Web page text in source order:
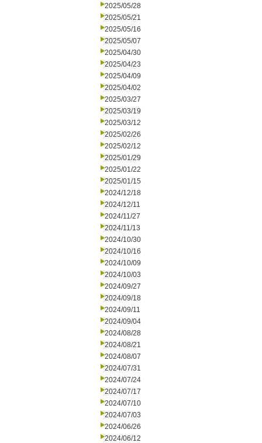
2025/05/28
2025/05/21
2025/05/16
2025/05/07
2025/04/30
2025/04/23
2025/04/09
2025/04/02
2025/03/27
2025/03/19
2025/03/12
2025/02/26
2025/02/12
2025/01/29
2025/01/22
2025/01/15
2024/12/18
2024/12/11
2024/11/27
2024/11/13
2024/10/30
2024/10/16
2024/10/09
2024/10/03
2024/09/27
2024/09/18
2024/09/11
2024/09/04
2024/08/28
2024/08/21
2024/08/07
2024/07/31
2024/07/24
2024/07/17
2024/07/10
2024/07/03
2024/06/26
2024/06/12
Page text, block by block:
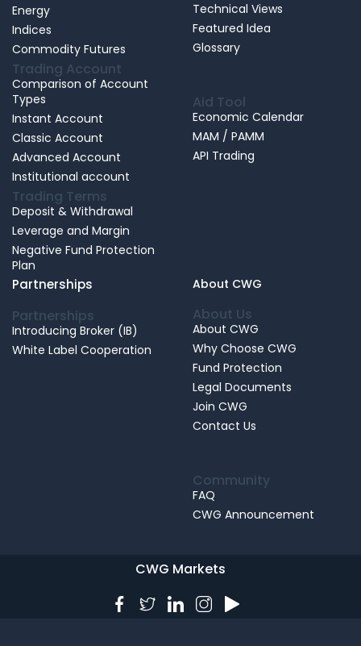
Energy
Indices
Commodity Futures
Trading Account
Comparison of Account
Types
Instant Account
Classic Account
Advanced Account
Institutional account
Trading Terms
Deposit & Withdrawal
Leverage and Margin
Negative Fund Protection
Plan
Technical Views
Featured Idea
Glossary
Aid Tool
Economic Calendar
MAM / PAMM
API Trading
Partnerships
Partnerships
Introducing Broker (IB)
White Label Cooperation
About CWG
About Us
About CWG
Why Choose CWG
Fund Protection
Legal Documents
Join CWG
Contact Us
Community
FAQ
CWG Announcement
CWG Markets
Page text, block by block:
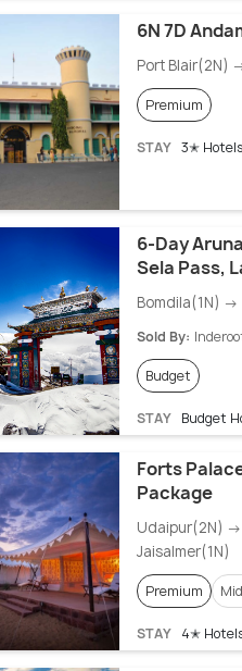
6N 7D
Port Blair(2N)
Premium
STAY 3✭
6-Day
Sela Pass,
Bomdila(1N)
Sold By:
Budget
STAY Budget
Forts
Package
Udaipur(2N)
Jaisalmer(1N)
Premium
STAY 4✭
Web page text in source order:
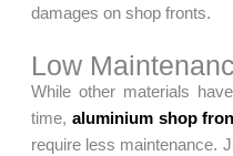
damages on shop fronts.
Low
While other materials
time, aluminium shop
require less maintenance.
────────────────────
BRIEF: If a line in the entries contains "Fund", copy it.

REPLY:
Negative Fund Protection
Fund Protection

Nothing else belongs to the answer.